Reliability of Exact

‘Reliability’ generally refers to the extent to which a test can be expected to give the same results when administered on a different occasion (test-retest reliability) or by a different administrator (inter-rater reliability), or to which the components of a test give consistent results (internal consistency). Note that this is not the same as the validity of the test (see Section 1.4).

Table 3. Reliability coefficients (Cronbach’s alpha) for the tests in Exact shows the coefficients of reliability for each of the Exact tests, calculated using Cronbach’s alpha statistic, which is a measure of the internal test consistency. Note that the reliability coefficients shown in the table are all high (around 0.9) except for the reading comprehension test, where the reliabilities are nearer 0.8. This is because reading comprehension scores are based on a relatively small number of test items. These results show that all the tests in Exact have satisfactory reliability.

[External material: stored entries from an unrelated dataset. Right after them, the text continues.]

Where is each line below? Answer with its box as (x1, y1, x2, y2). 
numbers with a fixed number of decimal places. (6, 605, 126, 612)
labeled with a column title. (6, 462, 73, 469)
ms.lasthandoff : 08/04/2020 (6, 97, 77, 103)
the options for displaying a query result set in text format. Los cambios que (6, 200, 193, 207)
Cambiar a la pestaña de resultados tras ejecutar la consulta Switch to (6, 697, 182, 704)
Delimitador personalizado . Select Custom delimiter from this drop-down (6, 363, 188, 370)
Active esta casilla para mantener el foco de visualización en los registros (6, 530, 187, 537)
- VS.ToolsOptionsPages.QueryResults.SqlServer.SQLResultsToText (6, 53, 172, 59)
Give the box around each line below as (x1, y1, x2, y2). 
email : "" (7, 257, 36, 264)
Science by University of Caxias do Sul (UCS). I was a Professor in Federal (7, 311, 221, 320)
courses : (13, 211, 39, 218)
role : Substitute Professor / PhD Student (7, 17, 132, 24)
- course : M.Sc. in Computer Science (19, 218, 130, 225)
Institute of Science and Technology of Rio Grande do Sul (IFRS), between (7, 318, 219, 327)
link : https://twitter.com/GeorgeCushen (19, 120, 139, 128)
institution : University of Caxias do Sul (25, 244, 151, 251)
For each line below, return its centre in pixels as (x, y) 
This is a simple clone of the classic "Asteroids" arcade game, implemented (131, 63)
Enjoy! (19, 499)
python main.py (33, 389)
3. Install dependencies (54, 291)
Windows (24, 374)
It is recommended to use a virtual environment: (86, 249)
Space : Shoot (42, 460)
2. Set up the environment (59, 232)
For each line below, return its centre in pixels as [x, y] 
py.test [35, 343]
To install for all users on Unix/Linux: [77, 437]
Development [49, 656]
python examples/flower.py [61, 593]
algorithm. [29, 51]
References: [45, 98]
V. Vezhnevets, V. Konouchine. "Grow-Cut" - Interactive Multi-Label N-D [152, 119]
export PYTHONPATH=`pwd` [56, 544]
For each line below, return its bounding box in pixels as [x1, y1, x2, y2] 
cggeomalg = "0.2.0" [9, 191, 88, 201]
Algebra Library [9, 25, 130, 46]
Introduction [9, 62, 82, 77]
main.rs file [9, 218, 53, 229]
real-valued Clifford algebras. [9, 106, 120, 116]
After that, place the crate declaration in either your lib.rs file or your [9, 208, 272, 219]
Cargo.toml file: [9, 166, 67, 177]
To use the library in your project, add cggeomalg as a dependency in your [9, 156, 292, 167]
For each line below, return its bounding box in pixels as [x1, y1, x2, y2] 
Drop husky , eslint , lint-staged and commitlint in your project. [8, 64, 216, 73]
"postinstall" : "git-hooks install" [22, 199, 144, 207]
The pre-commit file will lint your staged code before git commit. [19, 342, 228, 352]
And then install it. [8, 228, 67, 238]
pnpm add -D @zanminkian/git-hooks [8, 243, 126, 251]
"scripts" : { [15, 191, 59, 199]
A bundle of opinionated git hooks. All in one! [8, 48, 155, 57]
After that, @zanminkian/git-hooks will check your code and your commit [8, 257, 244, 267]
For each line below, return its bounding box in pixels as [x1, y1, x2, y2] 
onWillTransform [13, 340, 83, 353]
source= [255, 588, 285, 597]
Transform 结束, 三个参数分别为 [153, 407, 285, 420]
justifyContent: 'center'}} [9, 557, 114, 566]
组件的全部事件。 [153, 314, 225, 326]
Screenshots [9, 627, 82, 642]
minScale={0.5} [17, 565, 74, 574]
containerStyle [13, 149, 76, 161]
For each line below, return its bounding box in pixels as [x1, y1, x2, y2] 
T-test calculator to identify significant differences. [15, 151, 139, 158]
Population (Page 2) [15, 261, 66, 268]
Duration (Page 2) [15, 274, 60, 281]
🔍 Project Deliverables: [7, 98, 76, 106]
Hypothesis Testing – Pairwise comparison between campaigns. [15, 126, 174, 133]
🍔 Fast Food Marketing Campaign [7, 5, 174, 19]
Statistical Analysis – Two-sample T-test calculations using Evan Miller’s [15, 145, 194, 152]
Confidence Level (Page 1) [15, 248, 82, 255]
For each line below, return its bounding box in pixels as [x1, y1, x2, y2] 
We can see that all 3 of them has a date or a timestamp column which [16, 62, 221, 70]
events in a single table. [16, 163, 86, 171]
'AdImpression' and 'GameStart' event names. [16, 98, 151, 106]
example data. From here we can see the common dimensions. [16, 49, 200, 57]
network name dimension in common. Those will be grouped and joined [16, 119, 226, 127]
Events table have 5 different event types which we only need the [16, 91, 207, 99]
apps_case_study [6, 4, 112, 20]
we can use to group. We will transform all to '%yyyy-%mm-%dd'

Although test-retest reliability is frequently quoted in test manuals, this measure is problematic because students are likely to remember items and answers from the previous assessment, which results in confounding memory factors. However, since Exact comprises two parallel forms, these can be compared in a test-retest situation, which is arguably a more satisfactory method of checking the test reliability since the test content is different in the two forms. To achieve this, Exact reading comprehension and spelling test data were collected from a total of 373 students aged 11-16 attending a large secondary academy in South London. The test-retest correlation coefficients over a period of six months were: spelling 0.757, reading comprehension accuracy 0.614, reading comprehension speed 0.511, these results all being statistically significant at p<0.001. (Word recognition and writing/typing to dictation were not tested in this project.) Given the nature of the reading comprehension test, with five increasingly lengthy and complex texts of different genres and on different topics, together with progressively challenging questions, this result clearly demonstrates satisfactory psychometric and educational integrity of the assessment methods.